I just read a balanced article about Walmart at the Gristmill blog today. Yep, you heard me right: a fair treatment of Walmart from an environmental magazine. I was surprised, too. I've been struggling with my Walmart feelings for a while now. I'm not an extremist who thinks of W as the Evil Empire, marching hand in hand with that other W. Yet I'm not unaware of labor problems, both foreign and domestic, and the impact that this huge company has on the world. I would prefer to spend my money locally, as long as I can get a good value for my dollar. Mostly, I resent other people telling me that as a thinking or caring human, I cannot support Walmart, as my husband's union recently asked us to.
Anyone who visits my neighborhood Walmart would concur with the anti-Walmart hype: completely understaffed or foreign workers, shelves often empty or out of stock, two measly checkout lines open in a strip of 100 registers. If this were the only Walmart I visited, and I had all my city's other stores to compare it to, even I might be out there on the picket line.

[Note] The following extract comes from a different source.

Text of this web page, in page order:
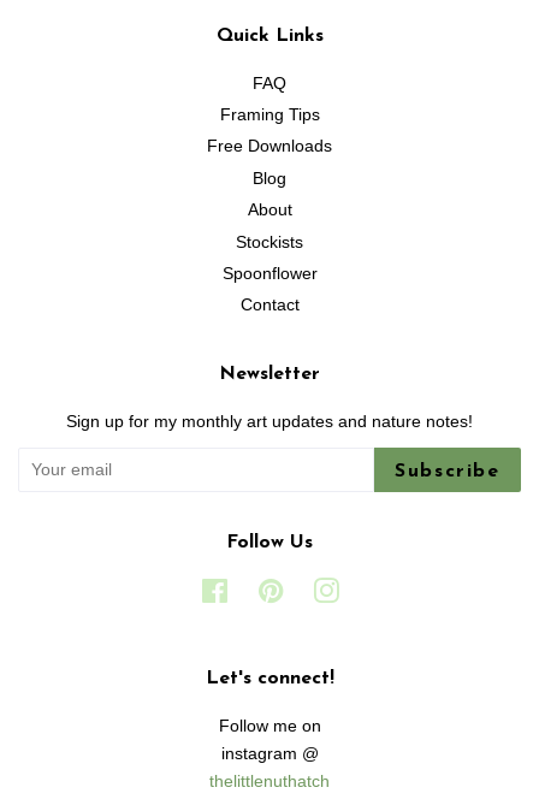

When you live in small town, you don't have all those choices to make, a notion that escapes most of the anti-Walmart crowd. It's not as if the locally owned Bi-Rite carries organic vegetables anyway. As a teen I watched my hometown built the first SuperWalmart in the state. I still see many of the friendly faces that worked there at the beginning, employees that bring a level of career professionalism to their positions that our urban, part-time workforce lacks. The Walmart employees I knew moved there from even lower-paying jobs at local shops or long-closed factories. At least some of them were happy to work at a company that OFFERED insurance and even stock options without having to commute an hour into the city.
The Walmart Supercenter broadened our horizons with products we had never seen before: fresh pineapple for under $10, more than one kind of lettuce, and French bread baked hot on the hour. My family was so excited that we would buy a loaf and eat it in the car after school--crumbs everywhere. For once, a low-income family (mine) had an economical choice between wearing someone else's castoff shoes and the $75 loafers from the downtown boutique. I could pick out a pair of glasses that weren't the cheapest old-lady frames at the optometrist's office. I could have my senior portrait from the $5.99 special instead of begging my mom for a school photography package we honestly couldn't afford. That Walmart meant more choices to my family, and I'm sure we weren't alone.
I hope the Gristmill blog is right--that Walmart will step up and make decisions that are better for everyone. Walmart certainly made our little town a better place to shop.